Monday, July 18, 2016

Movie review - "The Vultures" (1984) *** (warning: spoilers)

A French Foreign Legion film with a World War Two backdrop - Jean Paul Belmondo is a legionnaire whose platoon is mostly wiped out by Germans, while trying to retrieve six million in old bullion. There are only five survivors, which makes the film cheaper, as they try to get the money back. Belmondo wants to take the money for himself while Michel Constantine wants them to Do the Right Thing.

Act two has Belmondo lock Constantine in a bank and dealing with a banker and his wife, who gives the film some female glamour. Act three involves the emergence of a German soldier who used to sleep with the wife.

The director was Henry Verneuil, a good, solid commercial director who knows how to keep things moving. Belmondo is perfectly cast as a legionnaire lacking in scruple, determined to make some money, a man's man with an eye for the ladies, strutting around in his singlet with a machine gun being tough and cynical, etc.

The film is astonishingly cynical - the only person interested in doing their duty is Constantine.  Belmondo wants the cash, as does his sidekick; there's a fat cowardly soldier, a cowardly bank manager, the manager's trampy wife, and a German officer.
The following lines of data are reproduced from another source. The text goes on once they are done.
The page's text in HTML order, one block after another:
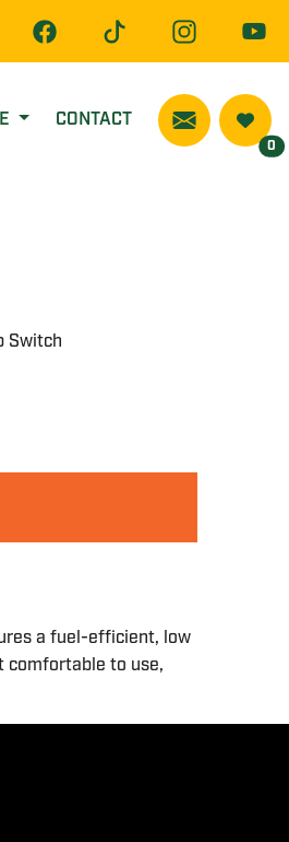
CONTACT
0
Switch
a fuel-efficient, low
comfortable to use,
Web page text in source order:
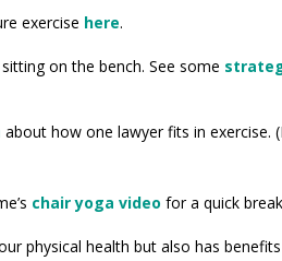
exercise here.
on the bench. See some
about how one lawyer fits in exercise.
chair yoga video for a quick
physical health but also has
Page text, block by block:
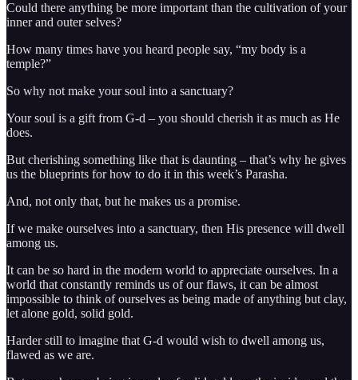
Could there anything be more important than the cultivation of your
inner and outer selves?
How many times have you heard people say, “my body is a
temple?”
So why not make your soul into a sanctuary?
Your soul is a gift from G-d – you should cherish it as much as He
does.
But cherishing something like that is daunting – that’s why he gives
us the blueprints for how to do it in this week’s Parasha.
And, not only that, but he makes us a promise.
If we make ourselves into a sanctuary, then His presence will dwell
among us.
It can be so hard in the modern world to appreciate ourselves. In a
world that constantly reminds us of our flaws, it can be almost
impossible to think of ourselves as being made of anything but clay,
let alone gold, solid gold.
Harder still to imagine that G-d would wish to dwell among us,
flawed as we are.
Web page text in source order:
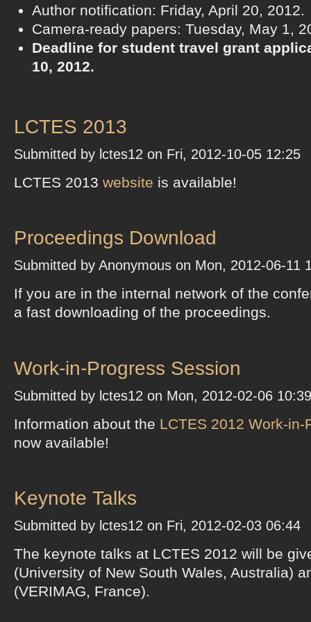
Author notification: Friday, April 20, 2012.
Camera-ready papers: Tuesday, May 1,
Deadline for student travel grant
10, 2012.
LCTES 2013
Submitted by lctes12 on Fri, 2012-10-05 12:25
LCTES 2013 website is available!
Proceedings Download
Submitted by Anonymous on Mon, 2012-06-11
If you are in the internal network of the
a fast downloading of the proceedings.
Work-in-Progress Session
Submitted by lctes12 on Mon, 2012-02-06 10:39
Information about the LCTES 2012 Work-
now available!
Keynote Talks
Submitted by lctes12 on Fri, 2012-02-03 06:44
The keynote talks at LCTES 2012 will be
(University of New South Wales, Australia)
(VERIMAG, France).
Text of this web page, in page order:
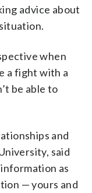
advice about
when
a fight with a
be able to
and
said
as
— yours and
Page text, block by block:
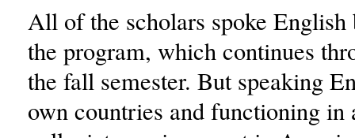
All of the scholars spoke English
the program, which continues
the fall semester. But speaking
own countries and functioning in
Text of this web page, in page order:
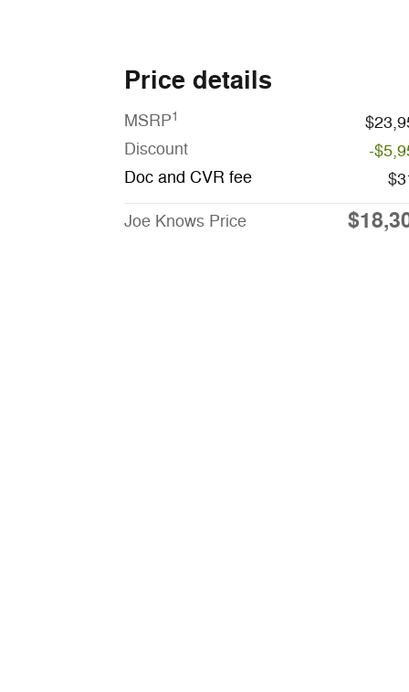
Price details
MSRP1
Discount
-
Doc and CVR fee
Joe Knows Price
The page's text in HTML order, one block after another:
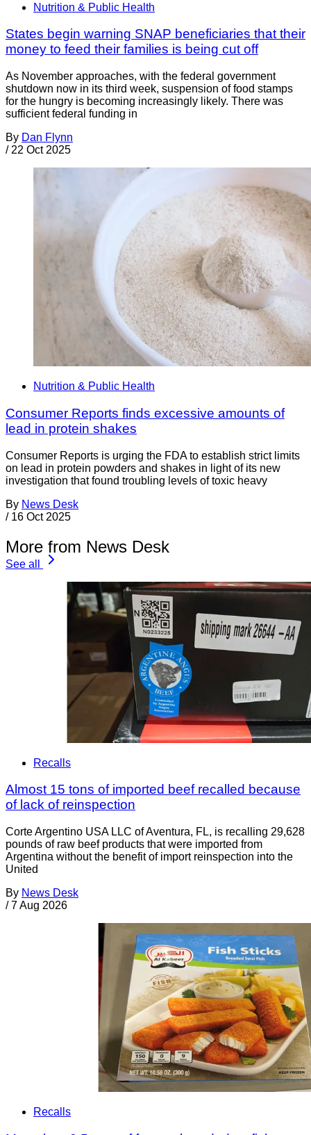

Constantine shoots dead Belmondo's ally; he Belmondo ends up teaming up with the wife and German  and killing Constantine. Then he and the German double cross each other. A bank manager electrocutes himself urinating on a live wire.

The visuals are great - trucks, desert sand, blue seas, old African buildings etc. There's lots of double crossing and people going after money though some script issues - how did Belmondo on foot track down the German in a tank? I get that the German read the map wrong... but how did Belmondo know where to find him?

But on the whole this is a no nonsense heist film very much in the vein of Kelly's Heroes and Three Kings.